Let’s assume that Paul uses “justification” with three different nuances of meaning, which we will call J1, J2, and J3. These senses are closely connected, but are distinguishable by context. In one passage, he might say “J1 is by faith and not by the works of the law,” but in other passages he could make the same assertion about J2 and J3. This is in no way an attack on the divine character of the text, or an attack on Paul’s consistency, nor does it undermine justification by faith alone. It would be perfectly logical for Paul to teach justification by faith alone, and yet use “justification” with various nuances in different contexts. I am not claiming that this is the case, only pointing to methodological inconsistencies in White’s work.
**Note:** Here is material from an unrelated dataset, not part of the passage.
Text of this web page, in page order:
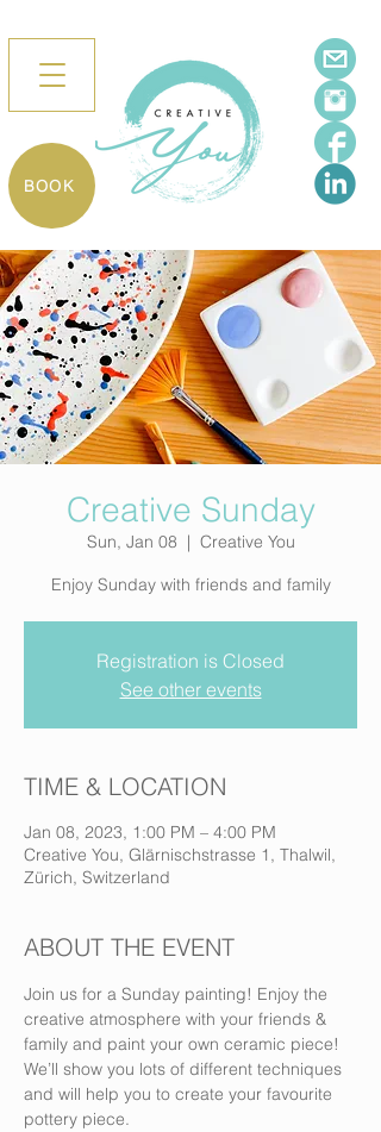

Page 83 shows where this is leading: “Genesis 15:6 is not, in its original setting, placed in a forensic or legal context. But keeping in mind the consistency of Paul’s presentation and the centrality of this passage to his own understanding and preaching, it follows inevitably that if Paul places ‘righteousness’ in contexts that are inarguably legal without giving any indication that he is making a shift in meaning in Genesis 15:6, then this is his understanding here as well.” White has not yet proven that Paul uses this language in a legal sense in the passage, but even if he is successful, notice the problems here. First, how can Genesis 15:6 be Paul’s exegetical basis for a legal doctrine of justification if Genesis 15:6 does not actually occur in a legal setting? If Paul is shifting from the original meaning of the text, then the text no longer supports Paul’s argument; rather, Paul has a pre-conceived legal understanding of justification that he brings to Genesis 15:6. Second, White relies explicitly on an appeal to Paul’s consistency, which I have critiqued above. Third, I admire White’s honesty in saying that Genesis 15:6 is not forensic in its original setting. But this leaves the suspicion that White has a preconceived theology of justification, and that he reads that into the texts (much as he imples that Paul himself does).
None of this is a brief for a Roman Catholic doctrine of justification. But if I can see the holes in White’s argument, Catholics are not going to fail to see them. Precisely in the interests of defending a Protestant doctrine of justification, we need to avoid the kind of methodological contradictions that White’s work betrays.